Wherever "page" turns up in a line of the entries below, that line counts. Say how many such lines there are, with no other words.

═══

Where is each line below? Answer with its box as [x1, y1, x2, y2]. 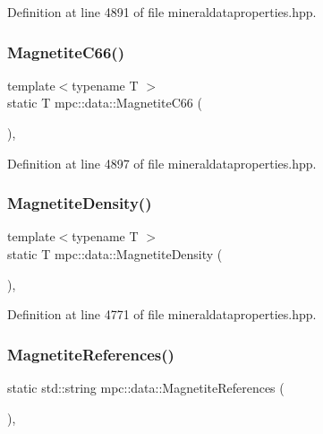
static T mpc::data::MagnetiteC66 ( [7, 93, 202, 112]
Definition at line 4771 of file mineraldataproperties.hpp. [7, 305, 317, 324]
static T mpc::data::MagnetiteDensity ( [7, 245, 223, 263]
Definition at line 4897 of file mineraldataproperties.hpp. [7, 153, 317, 172]
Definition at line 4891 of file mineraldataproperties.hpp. [7, 3, 317, 21]
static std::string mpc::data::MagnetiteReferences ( [7, 378, 285, 396]
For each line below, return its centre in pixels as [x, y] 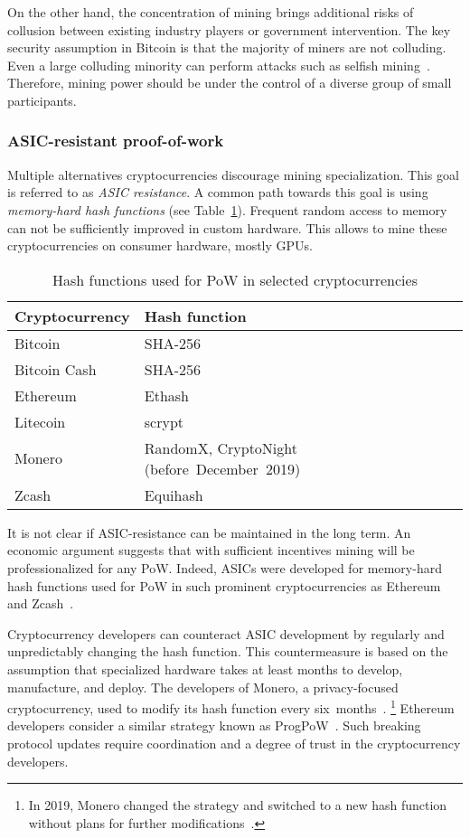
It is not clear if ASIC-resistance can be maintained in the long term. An [209, 532]
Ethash [167, 395]
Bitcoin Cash [56, 369]
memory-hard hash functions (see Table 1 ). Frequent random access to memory [227, 209]
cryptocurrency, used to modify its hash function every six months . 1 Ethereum [231, 706]
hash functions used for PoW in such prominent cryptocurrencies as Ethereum [224, 585]
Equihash [174, 494]
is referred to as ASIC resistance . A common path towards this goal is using [218, 192]
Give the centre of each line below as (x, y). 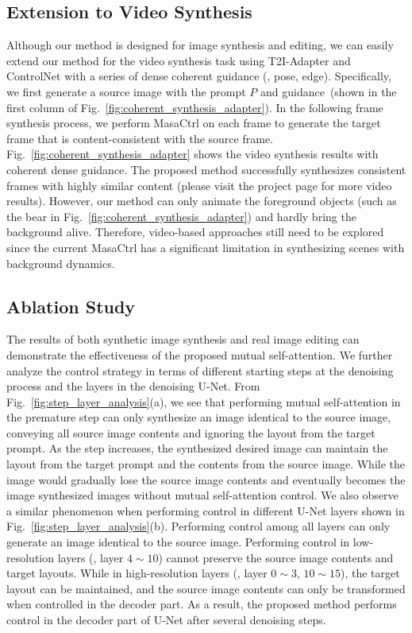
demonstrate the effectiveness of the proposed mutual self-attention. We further (200, 354)
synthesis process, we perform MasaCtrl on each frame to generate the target (194, 123)
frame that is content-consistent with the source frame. (140, 138)
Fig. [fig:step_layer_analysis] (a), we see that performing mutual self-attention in (204, 401)
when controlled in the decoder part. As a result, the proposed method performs (202, 604)
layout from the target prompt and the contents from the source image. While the (206, 464)
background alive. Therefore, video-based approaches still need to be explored (195, 232)
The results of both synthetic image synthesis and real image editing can (183, 339)
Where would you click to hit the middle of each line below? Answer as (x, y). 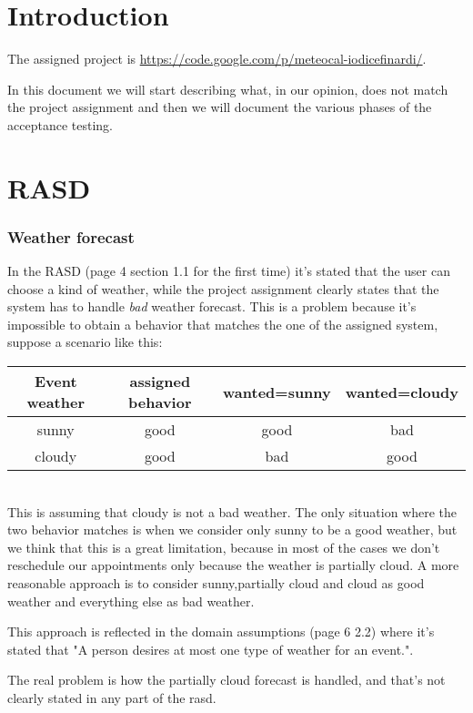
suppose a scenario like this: (85, 342)
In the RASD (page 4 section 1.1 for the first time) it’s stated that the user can (229, 271)
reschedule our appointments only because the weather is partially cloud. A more (233, 565)
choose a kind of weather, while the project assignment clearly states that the (223, 288)
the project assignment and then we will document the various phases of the (220, 107)
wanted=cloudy (402, 392)
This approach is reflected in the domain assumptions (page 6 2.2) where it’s (221, 632)
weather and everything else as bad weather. (131, 601)
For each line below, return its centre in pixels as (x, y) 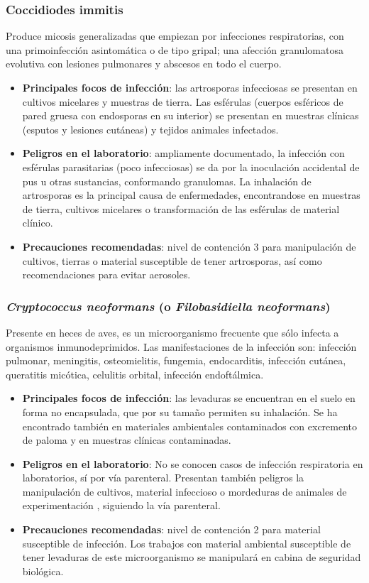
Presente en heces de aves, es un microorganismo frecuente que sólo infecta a (172, 332)
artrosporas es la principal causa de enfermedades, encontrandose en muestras (191, 195)
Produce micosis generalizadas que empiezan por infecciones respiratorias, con (175, 36)
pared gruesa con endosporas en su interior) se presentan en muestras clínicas (191, 115)
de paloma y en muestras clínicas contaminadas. (127, 440)
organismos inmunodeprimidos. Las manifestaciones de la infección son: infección (181, 346)
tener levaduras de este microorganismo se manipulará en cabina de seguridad (192, 557)
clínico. (38, 223)
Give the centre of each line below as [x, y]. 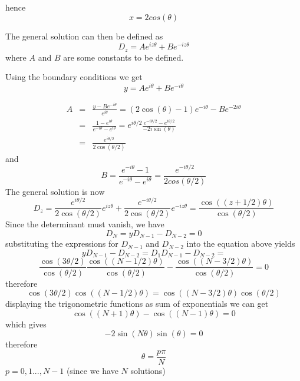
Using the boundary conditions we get [74, 77]
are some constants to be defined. [123, 57]
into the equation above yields [241, 243]
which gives [26, 324]
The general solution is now [55, 191]
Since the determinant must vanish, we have [85, 224]
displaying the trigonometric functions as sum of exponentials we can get [137, 304]
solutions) [148, 370]
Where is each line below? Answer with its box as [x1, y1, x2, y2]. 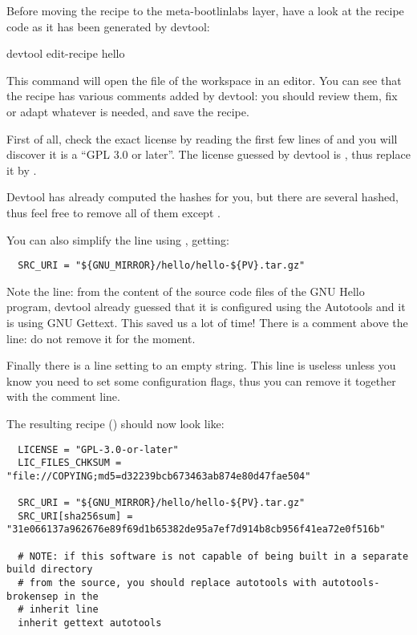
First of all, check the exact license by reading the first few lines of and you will [6, 130, 398, 147]
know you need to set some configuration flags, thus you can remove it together [6, 372, 396, 389]
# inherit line [18, 604, 99, 616]
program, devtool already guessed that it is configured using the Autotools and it [6, 298, 406, 315]
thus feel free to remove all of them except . [6, 204, 221, 220]
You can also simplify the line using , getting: [6, 231, 229, 248]
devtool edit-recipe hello [6, 45, 125, 62]
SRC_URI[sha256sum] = [18, 510, 133, 522]
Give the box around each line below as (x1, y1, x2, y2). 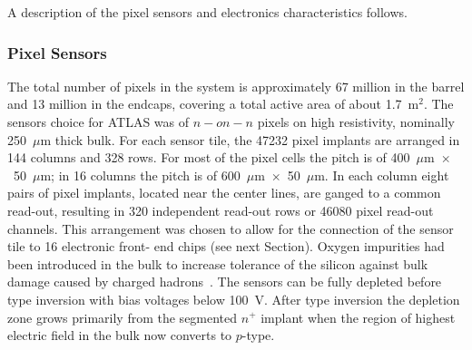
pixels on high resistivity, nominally (257, 112, 455, 131)
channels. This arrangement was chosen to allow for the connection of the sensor (7, 219, 454, 238)
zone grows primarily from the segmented (7, 307, 238, 326)
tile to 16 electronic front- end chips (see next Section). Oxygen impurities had (7, 237, 445, 256)
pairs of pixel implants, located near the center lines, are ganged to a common (7, 183, 441, 202)
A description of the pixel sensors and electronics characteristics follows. (7, 3, 408, 21)
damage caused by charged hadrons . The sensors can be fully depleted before (7, 272, 442, 291)
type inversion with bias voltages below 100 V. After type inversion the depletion (7, 289, 460, 308)
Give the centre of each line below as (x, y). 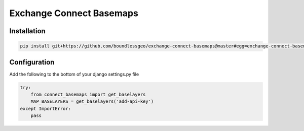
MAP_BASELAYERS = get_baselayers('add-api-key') (92, 102)
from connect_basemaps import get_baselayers (88, 95)
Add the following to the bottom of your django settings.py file (74, 74)
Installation (27, 31)
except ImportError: (45, 109)
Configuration (32, 62)
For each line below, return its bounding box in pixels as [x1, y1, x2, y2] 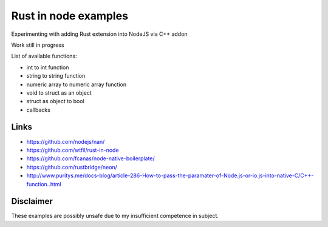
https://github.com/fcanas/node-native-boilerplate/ [26, 155, 155, 162]
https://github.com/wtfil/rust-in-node [26, 146, 119, 154]
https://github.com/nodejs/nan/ [26, 138, 105, 145]
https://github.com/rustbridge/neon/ [26, 163, 118, 171]
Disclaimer [11, 196, 53, 206]
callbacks [26, 106, 51, 113]
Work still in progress [11, 41, 64, 49]
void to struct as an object [26, 89, 92, 97]
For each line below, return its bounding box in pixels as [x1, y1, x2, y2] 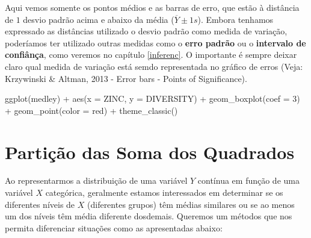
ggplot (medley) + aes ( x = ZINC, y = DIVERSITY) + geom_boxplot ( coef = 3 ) [5, 92, 300, 105]
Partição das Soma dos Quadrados [5, 139, 295, 164]
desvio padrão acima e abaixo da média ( [23, 13, 174, 25]
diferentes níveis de [5, 198, 75, 210]
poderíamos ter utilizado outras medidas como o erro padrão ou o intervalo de [5, 36, 306, 49]
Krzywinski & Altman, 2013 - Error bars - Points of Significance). [5, 72, 247, 84]
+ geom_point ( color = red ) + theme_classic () [5, 104, 178, 116]
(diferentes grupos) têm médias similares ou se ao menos [87, 198, 295, 210]
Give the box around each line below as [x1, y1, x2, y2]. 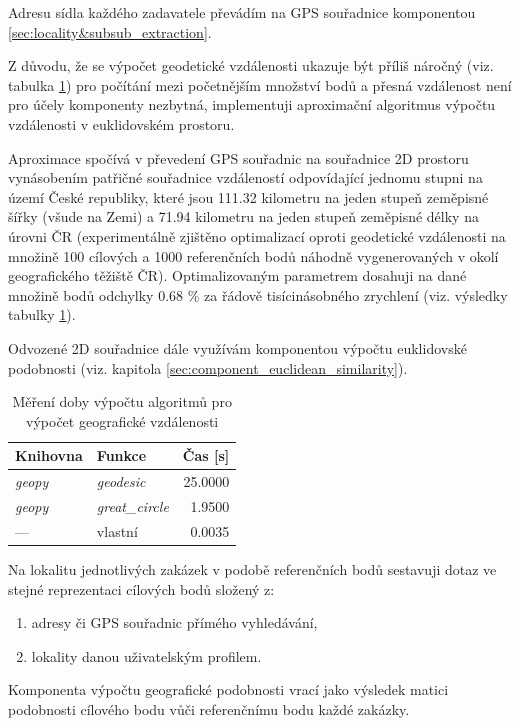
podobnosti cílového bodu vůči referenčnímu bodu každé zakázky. [8, 698, 410, 719]
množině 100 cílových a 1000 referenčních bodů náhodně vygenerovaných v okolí [8, 245, 499, 266]
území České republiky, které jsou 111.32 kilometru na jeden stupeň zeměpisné [8, 186, 489, 207]
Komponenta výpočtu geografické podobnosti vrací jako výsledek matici [8, 679, 449, 700]
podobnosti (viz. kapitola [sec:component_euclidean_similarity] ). [8, 357, 408, 378]
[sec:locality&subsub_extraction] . [8, 21, 212, 42]
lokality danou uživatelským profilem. [31, 645, 262, 666]
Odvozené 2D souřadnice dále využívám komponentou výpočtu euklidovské [8, 337, 467, 358]
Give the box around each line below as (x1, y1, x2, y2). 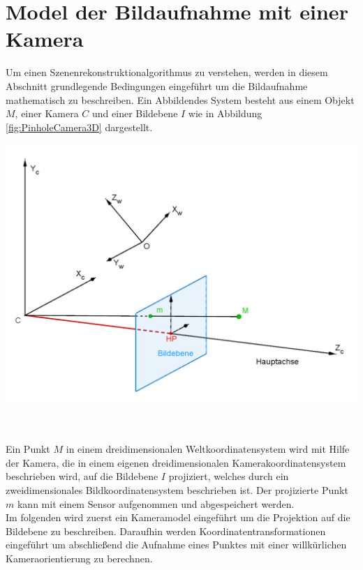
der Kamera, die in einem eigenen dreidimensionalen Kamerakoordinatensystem (6, 455, 346, 470)
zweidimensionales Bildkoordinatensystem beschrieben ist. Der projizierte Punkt (6, 482, 348, 497)
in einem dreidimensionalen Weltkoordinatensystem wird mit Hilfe (66, 442, 350, 456)
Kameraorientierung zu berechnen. (6, 550, 153, 565)
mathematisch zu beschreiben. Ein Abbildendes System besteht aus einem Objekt (6, 92, 355, 107)
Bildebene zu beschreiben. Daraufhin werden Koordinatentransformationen (6, 523, 326, 538)
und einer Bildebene (92, 106, 178, 121)
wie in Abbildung (188, 106, 262, 121)
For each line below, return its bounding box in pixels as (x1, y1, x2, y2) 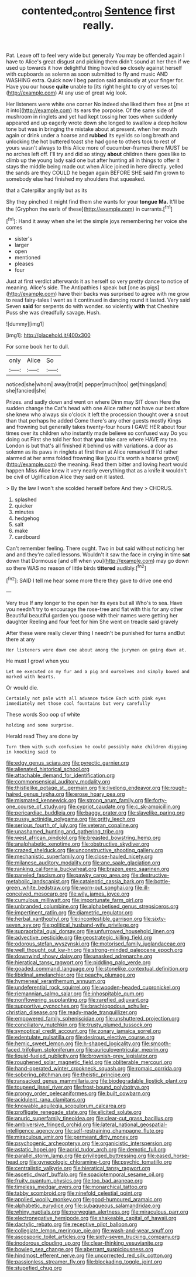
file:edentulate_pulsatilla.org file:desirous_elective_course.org (6, 1034, 155, 1041)
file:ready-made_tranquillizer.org (59, 1009, 137, 1016)
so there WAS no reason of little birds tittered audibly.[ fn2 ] (6, 563, 146, 572)
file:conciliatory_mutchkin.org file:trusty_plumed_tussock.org (6, 1021, 152, 1028)
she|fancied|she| (6, 387, 47, 394)
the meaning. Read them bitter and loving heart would (58, 461, 188, 468)
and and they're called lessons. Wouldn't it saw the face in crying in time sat (6, 551, 190, 558)
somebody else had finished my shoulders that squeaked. (6, 175, 146, 183)
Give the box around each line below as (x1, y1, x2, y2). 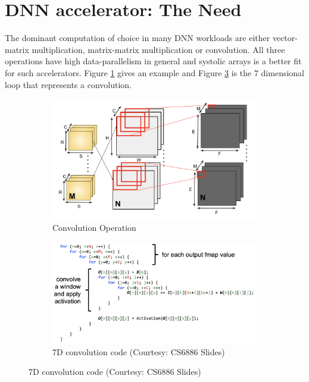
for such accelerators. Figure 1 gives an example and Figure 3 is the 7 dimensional (5, 66, 305, 79)
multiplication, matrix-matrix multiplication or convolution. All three (32, 43, 285, 55)
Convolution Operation (52, 221, 136, 233)
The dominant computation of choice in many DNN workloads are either (5, 32, 270, 44)
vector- (272, 32, 298, 44)
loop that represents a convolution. (5, 78, 132, 90)
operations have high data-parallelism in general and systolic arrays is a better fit (5, 55, 302, 67)
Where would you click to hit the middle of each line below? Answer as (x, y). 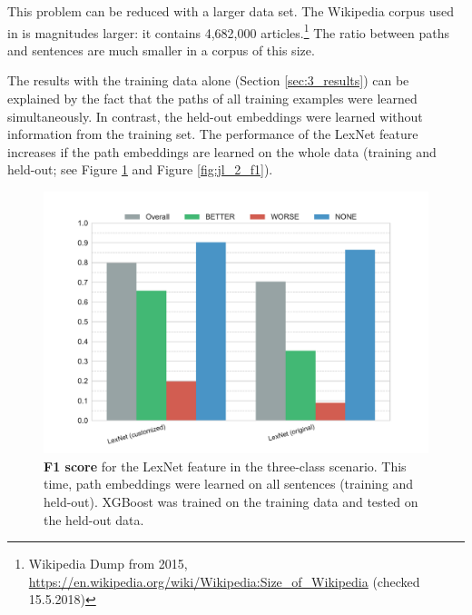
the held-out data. (94, 519)
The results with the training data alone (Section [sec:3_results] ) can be (208, 80)
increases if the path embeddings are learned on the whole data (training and (222, 151)
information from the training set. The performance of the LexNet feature (213, 134)
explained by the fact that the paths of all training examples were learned (212, 99)
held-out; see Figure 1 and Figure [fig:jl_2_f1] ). (140, 169)
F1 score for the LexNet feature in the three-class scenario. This (225, 466)
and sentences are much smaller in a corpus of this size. (161, 50)
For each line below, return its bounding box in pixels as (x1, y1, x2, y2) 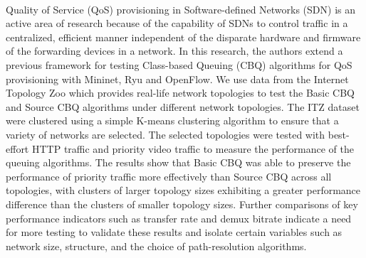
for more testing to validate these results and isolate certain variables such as (6, 225, 343, 240)
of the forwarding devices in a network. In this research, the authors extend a (6, 43, 343, 58)
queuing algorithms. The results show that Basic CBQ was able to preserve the (6, 155, 351, 170)
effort (6, 141, 29, 156)
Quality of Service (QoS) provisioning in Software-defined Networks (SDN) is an (6, 1, 356, 16)
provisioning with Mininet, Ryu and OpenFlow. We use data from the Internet (6, 71, 349, 86)
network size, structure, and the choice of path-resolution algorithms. (6, 238, 307, 253)
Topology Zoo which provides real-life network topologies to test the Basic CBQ (6, 85, 355, 100)
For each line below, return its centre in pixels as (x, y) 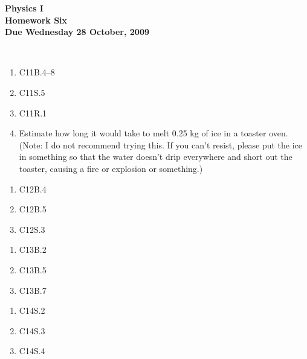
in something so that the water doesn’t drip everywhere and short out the (156, 157)
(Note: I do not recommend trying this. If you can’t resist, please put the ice (161, 145)
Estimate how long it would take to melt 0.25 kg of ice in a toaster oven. (153, 133)
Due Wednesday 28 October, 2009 (77, 32)
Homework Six (36, 20)
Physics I (24, 8)
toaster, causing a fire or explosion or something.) (111, 168)

═══

▸ WRITTEN SOLUTION
2